Incredible simplicity. One experiment shows how increasing the range of electric automobiles may be achieved simply by altering the rear axle. There, a novel rear axle design for compact electric vehicles’ batteries is introduced. Due to its newfound rearward positioning, bigger battery plates can be placed, thus increasing the range of electric vehicles to around 71 miles (115 km). And the first stages of discussion with automakers have begun.
In the context of transportation, electromobility is seen as a crucial foundational element. However, electric vehicles have not been widely adopted thus far. Smaller, less priced electric vehicle models have a shorter range, which is a major factor in this, along with the shortage of charging stations and lengthy charging durations. Smaller batteries and in-car charging technologies are now being developed by scientists, however, they are still in the research and development stage and hence prohibitively expensive.
Better battery storage
Researchers led by Xiangfan Fang are showing, however, that this need not be that complicated. They have been working with Ford, VW, and other project partners to find easy solutions to provide extra room for the vehicle’s battery. This is due to the fact that, in the case of compact electric vehicles, space constraints for battery packs are a major factor in determining performance and driving range. Since the space for the battery packs is constrained by the back axle, that’s where the team’s attention was directed.
Turning the rear axle around shifted the cross member of the axle back toward the trunk, which was the basic rationale of the study. Since more room is created beneath the vehicle, the battery could be placed closer to the front. The vehicles’ range has been increased by 35 percent, or around 71 miles (115 km), thanks to the revised design of the rear axle.

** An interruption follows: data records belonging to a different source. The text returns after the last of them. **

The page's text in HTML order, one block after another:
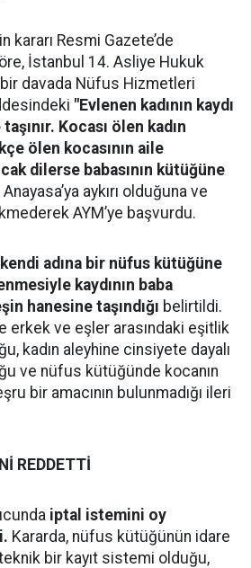
kararı Resmi Gazete’de
İstanbul 14. Asliye Hukuk
bir davada Nüfus Hizmetleri
"Evlenen kadının kaydı
Kocası ölen kadın
ölen kocasının aile
dilerse babasının kütüğüne
Anayasa’ya aykırı olduğuna ve
AYM’ye başvurdu.
kendi adına bir nüfus kütüğüne
kaydının baba
hanesine taşındığı belirtildi.
erkek ve eşler arasındaki eşitlik
kadın aleyhine cinsiyete dayalı
ve nüfus kütüğünde kocanın
bir amacının bulunmadığı ileri
REDDETTİ
iptal istemini oy
Kararda, nüfus kütüğünün idare
bir kayıt sistemi olduğu,
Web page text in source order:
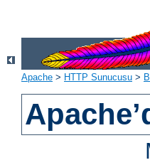
Apache > HTTP Sunucusu >
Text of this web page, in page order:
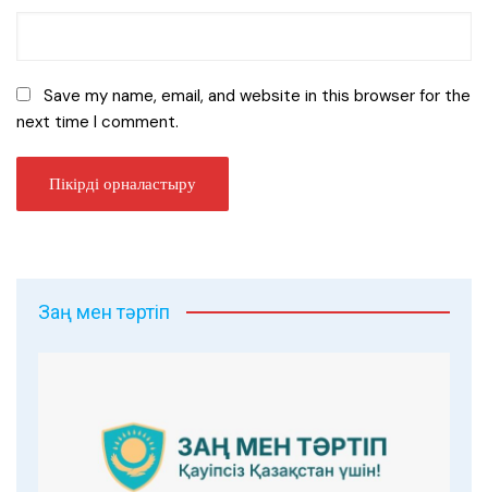
Save my name, email, and website in this browser for the
next time I comment.
Заң мен тәртіп
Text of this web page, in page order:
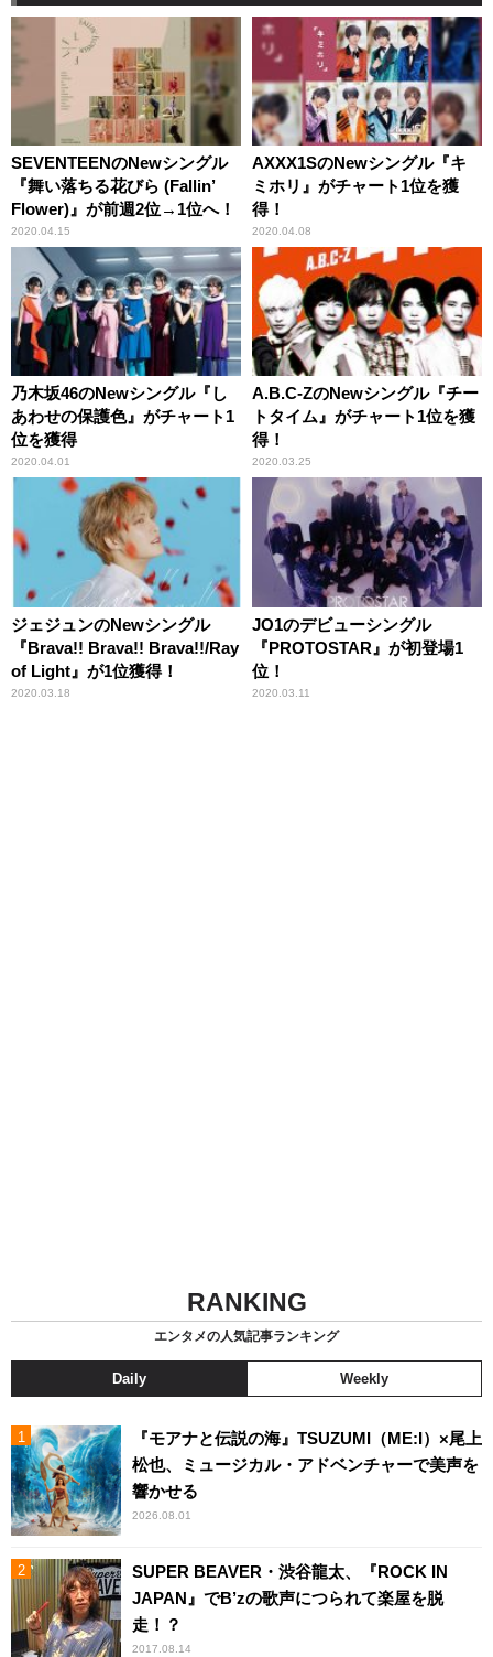
SEVENTEENのNewシングル
『舞い落ちる花びら (Fallin’
Flower)』が前週2位→1位へ！
2020.04.15
AXXX1SのNewシングル『キ
ミホリ』がチャート1位を獲
得！
2020.04.08
乃木坂46のNewシングル『し
あわせの保護色』がチャート1
位を獲得
2020.04.01
A.B.C-ZのNewシングル『チー
トタイム』がチャート1位を獲
得！
2020.03.25
ジェジュンのNewシングル
『Brava!! Brava!! Brava!!/Ray
of Light』が1位獲得！
2020.03.18
JO1のデビューシングル
『PROTOSTAR』が初登場1
位！
2020.03.11
RANKING
エンタメの人気記事ランキング
Daily Weekly
『モアナと伝説の海』TSUZUMI（ME:I）×尾上
松也、ミュージカル・アドベンチャーで美声を
響かせる
2026.08.01
SUPER BEAVER・渋谷龍太、『ROCK IN
JAPAN』でB’zの歌声につられて楽屋を脱
走！？
2017.08.14
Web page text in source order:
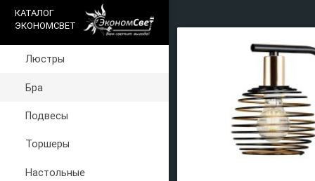
КАТАЛОГ
ЭКОНОМСВЕТ
Люстры
Бра
Подвесы
Торшеры
Настольные
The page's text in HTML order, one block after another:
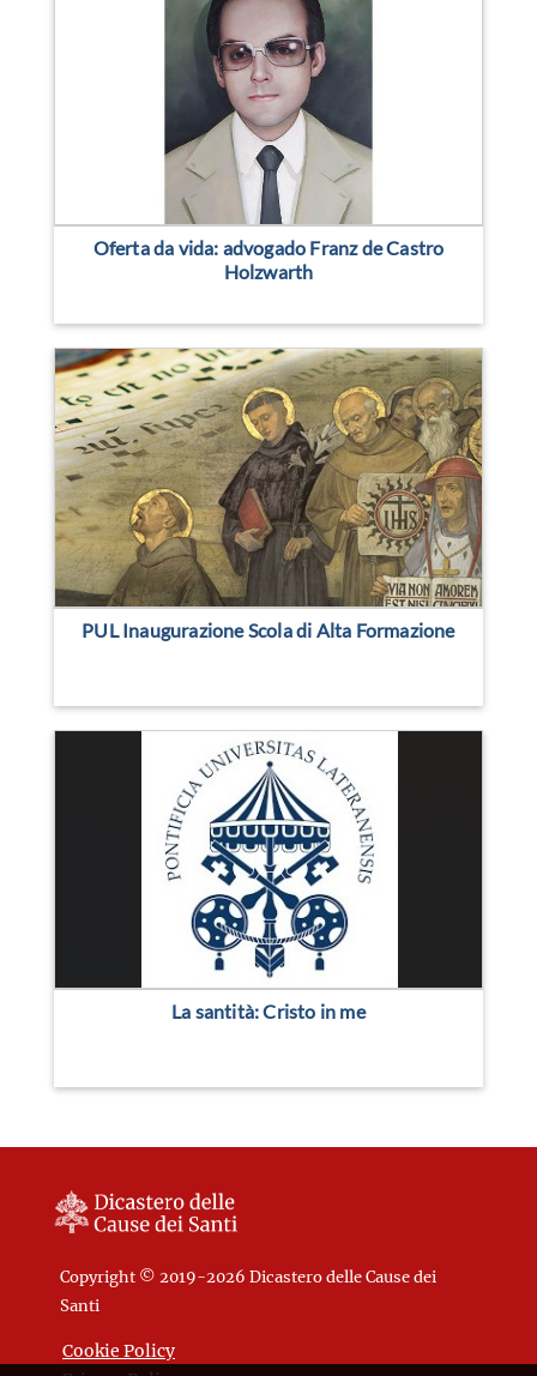
Oferta da vida: advogado Franz de Castro
Holzwarth
PUL Inaugurazione Scola di Alta Formazione
La santità: Cristo in me
Copyright © 2019-2026 Dicastero delle Cause dei
Santi
Cookie Policy
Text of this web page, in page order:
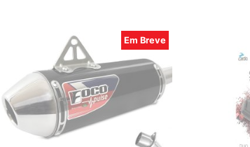
Em Breve

Vehicle performance criteria
It was necessary for the vehicle engineers in the study to make further changes to the rear axle to keep the car’s driving characteristics unchanged. The engineers initially created the new axle digitally and incorporated it virtually into the body to exactly calculate and replicate its characteristics. The first steel axle prototype was made using this approach.
The new electric vehicle’s rear axle has many joints that guarantee, among other things, that the car performs properly during braking and does not rise up at the back. The next stage was to put the prototype axle in a test vehicle, a Ford Fiesta. Heavier metal plates were installed beneath the floor of the gas-powered vehicle to represent the weight of the battery.
Discussions with automakers are now ongoing
The vehicle was then fitted with sophisticated measuring equipment and put through its paces on a test bench and a track in Belgium by industry professionals. As a consequence, the vehicle’s safety and convenience were not compromised too much by the altered rear axle. The test vehicle was somewhat less dynamic than vehicles with standard rear axles in several respects. However, the gap is so narrow that fine-tuning should be able to iron it out.
The team is now working on refining the new axle idea. Meanwhile, discussions are under progress with several manufacturers to make the rear axle a regular feature of compact electric vehicles. In a few years, they’d be overjoyed to see electric automobiles rolling about with their axle powering them.